Benchmark comparison
| Market Size | Anonymized source | Primary gap driver |
|---|---|---|
| USD 24.58 B (2025) | Mordor Intelligence | |
| USD 18.60 B (2024) | Global Consultancy A | Platform fees only; excludes compliance and card issuance revenue |
| USD 22.49 B (2022) | Industry Databook B | Older base year and fixed 2021 FX; pre-surge adoption snapshot |
The comparison shows that scope, timing, and currency choices explain most gaps; by harmonizing all three, our baseline offers decision makers a transparent, balanced starting point.
Key Questions Answered in the Report
What is the size and growth outlook for the banking as a service market through 2031?
The banking as a service market size is USD 28.96 billion in 2026 and is projected to reach USD 65.78 billion by 2031 at a 17.83% CAGR.
Which product types lead adoption in banking as a service?
Payment Gateway led with 33.79% share in 2025, while Embedded Finance Software is the fastest growing with a 22.12% CAGR to 2031.
Who are the primary end users driving demand for banking as a service?
Fintech Corporations accounted for a 44.52% share in 2025 and are growing at 21.56%, supported by rapid launches of issuing, accounts, and instant transfers.
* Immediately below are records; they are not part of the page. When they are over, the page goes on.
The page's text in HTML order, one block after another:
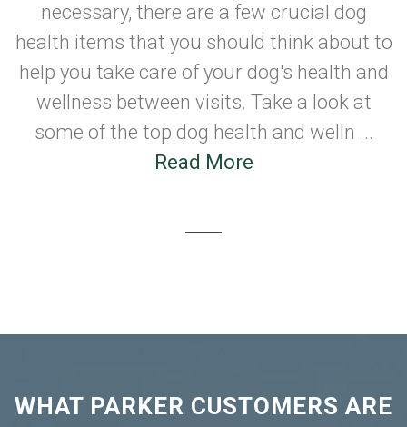
necessary, there are a few crucial dog
health items that you should think about to
help you take care of your dog's health and
wellness between visits. Take a look at
some of the top dog health and welln ...
Read More
WHAT PARKER CUSTOMERS ARE

Which regions are most important for near-term banking as a service expansion?
North America held a 35.33% share in 2025, and Asia-Pacific is forecast to grow at 21.05%, driven by instant payments and open banking.
What regulatory themes shape banking as a service programs?
ISO 20022 migrations, open-banking frameworks, and operational resilience mandates like DORA drive API reliability, data portability, and incident management requirements.
Which recent moves signal competitive shifts in banking as a service?
Fiserv’s StoneCastle deal, FIS’s international issuing hub launch, and ClearBank’s Circle partnership reflect consolidation and product expansion focused on scale and speed.